## What you should do
Where an entry below contains an image, skip the image and copy the rest exactly.

++++++

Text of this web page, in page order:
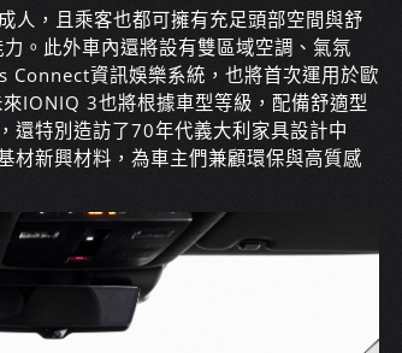
人，且乘客也都可擁有充足頭部空間與舒
。此外車內還將設有雙區域空調、氣氛
資訊娛樂系統，也將首次運用於歐
IONIQ 3也將根據車型等級，配備舒適型
還特別造訪了70年代義大利家具設計中
材新興材料，為車主們兼顧環保與高質感
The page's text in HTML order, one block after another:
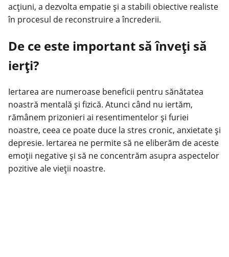
acțiuni, a dezvolta empatie și a stabili obiective realiste
în procesul de reconstruire a încrederii.
De ce este important să înveți să
ierți?
Iertarea are numeroase beneficii pentru sănătatea
noastră mentală și fizică. Atunci când nu iertăm,
rămânem prizonieri ai resentimentelor și furiei
noastre, ceea ce poate duce la stres cronic, anxietate și
depresie. Iertarea ne permite să ne eliberăm de aceste
emoții negative și să ne concentrăm asupra aspectelor
pozitive ale vieții noastre.
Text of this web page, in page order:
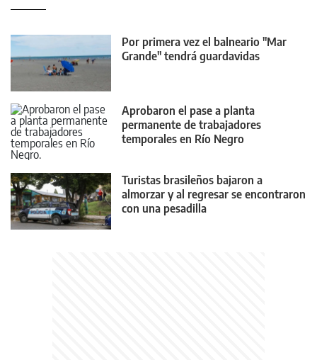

++++++

## Task response
Text of this web page, in page order:
人，且乘客也都可擁有充足頭部空間與舒
。此外車內還將設有雙區域空調、氣氛
資訊娛樂系統，也將首次運用於歐
IONIQ 3也將根據車型等級，配備舒適型
還特別造訪了70年代義大利家具設計中
材新興材料，為車主們兼顧環保與高質感
The page's text in HTML order, one block after another:
acțiuni, a dezvolta empatie și a stabili obiective realiste
în procesul de reconstruire a încrederii.
De ce este important să înveți să
ierți?
Iertarea are numeroase beneficii pentru sănătatea
noastră mentală și fizică. Atunci când nu iertăm,
rămânem prizonieri ai resentimentelor și furiei
noastre, ceea ce poate duce la stres cronic, anxietate și
depresie. Iertarea ne permite să ne eliberăm de aceste
emoții negative și să ne concentrăm asupra aspectelor
pozitive ale vieții noastre.
Text of this web page, in page order:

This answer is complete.